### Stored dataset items
'''

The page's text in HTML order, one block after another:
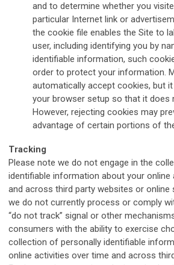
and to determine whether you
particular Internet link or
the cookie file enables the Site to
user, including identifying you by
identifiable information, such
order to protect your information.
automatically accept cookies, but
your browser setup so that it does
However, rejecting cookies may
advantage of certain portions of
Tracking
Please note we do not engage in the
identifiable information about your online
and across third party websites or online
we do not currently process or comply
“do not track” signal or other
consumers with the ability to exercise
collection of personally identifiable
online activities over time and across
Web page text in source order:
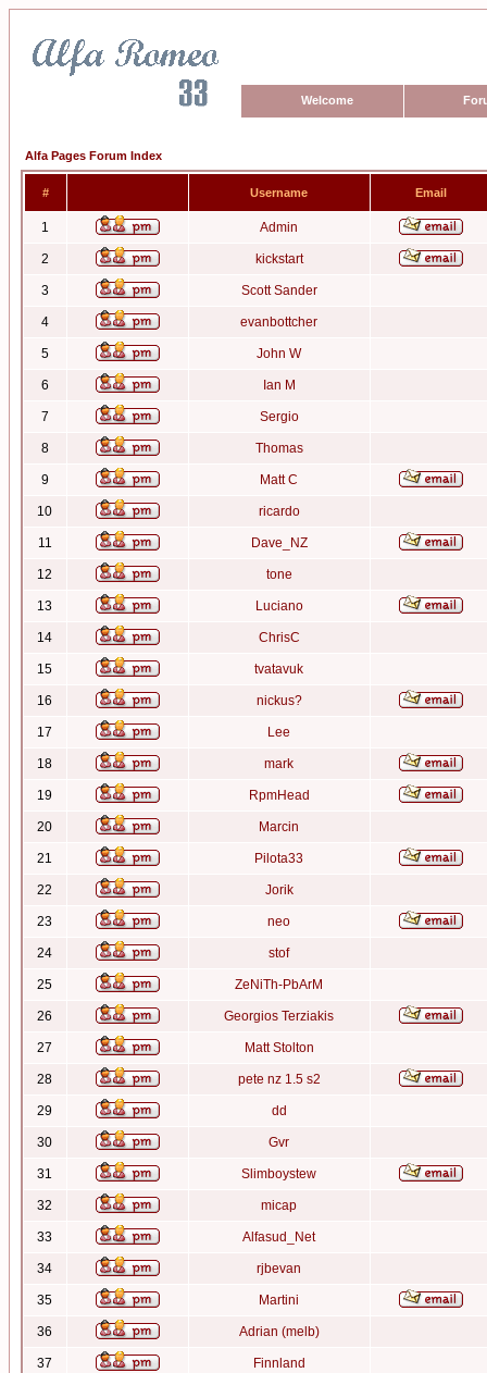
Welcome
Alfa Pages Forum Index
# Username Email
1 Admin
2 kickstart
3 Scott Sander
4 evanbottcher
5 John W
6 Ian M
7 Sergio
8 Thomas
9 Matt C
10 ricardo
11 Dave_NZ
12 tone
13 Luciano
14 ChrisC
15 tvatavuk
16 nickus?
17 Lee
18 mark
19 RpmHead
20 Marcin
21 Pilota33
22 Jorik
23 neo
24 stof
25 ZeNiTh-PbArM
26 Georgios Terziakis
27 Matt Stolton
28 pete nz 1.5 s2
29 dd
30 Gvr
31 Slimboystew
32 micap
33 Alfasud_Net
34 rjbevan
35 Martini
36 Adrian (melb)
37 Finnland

'''
'''

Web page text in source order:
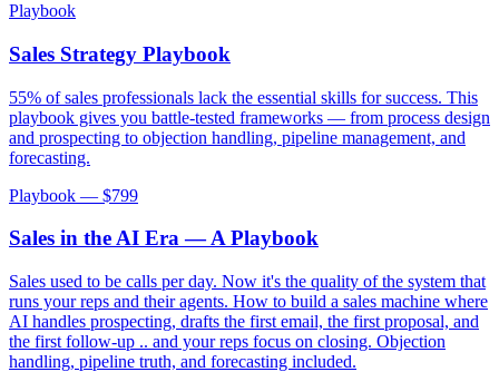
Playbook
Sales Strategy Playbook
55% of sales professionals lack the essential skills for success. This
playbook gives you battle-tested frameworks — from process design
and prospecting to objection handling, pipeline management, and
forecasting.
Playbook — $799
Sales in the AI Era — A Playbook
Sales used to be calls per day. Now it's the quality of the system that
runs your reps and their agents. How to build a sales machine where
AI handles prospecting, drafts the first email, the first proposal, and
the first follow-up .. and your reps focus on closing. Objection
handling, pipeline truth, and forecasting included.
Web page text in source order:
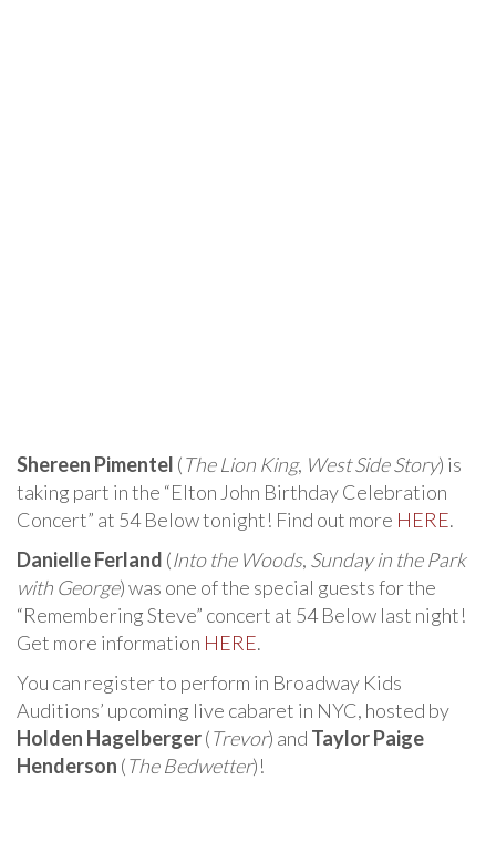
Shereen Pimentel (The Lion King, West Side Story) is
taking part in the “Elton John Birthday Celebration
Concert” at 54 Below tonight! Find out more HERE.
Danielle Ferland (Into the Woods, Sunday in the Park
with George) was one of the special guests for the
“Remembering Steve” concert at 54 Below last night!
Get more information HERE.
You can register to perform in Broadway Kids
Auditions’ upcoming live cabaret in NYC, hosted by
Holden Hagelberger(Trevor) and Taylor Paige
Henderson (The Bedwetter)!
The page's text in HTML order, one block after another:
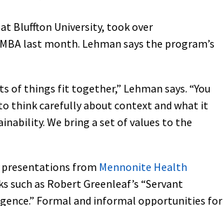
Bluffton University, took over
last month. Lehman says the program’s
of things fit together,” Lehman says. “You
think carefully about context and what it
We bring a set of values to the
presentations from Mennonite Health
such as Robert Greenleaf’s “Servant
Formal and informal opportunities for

'''

### What you should do
State how many lines of the entries contain the word "handling". Nothing besides the number belongs in the reply.

### Solution for this task
2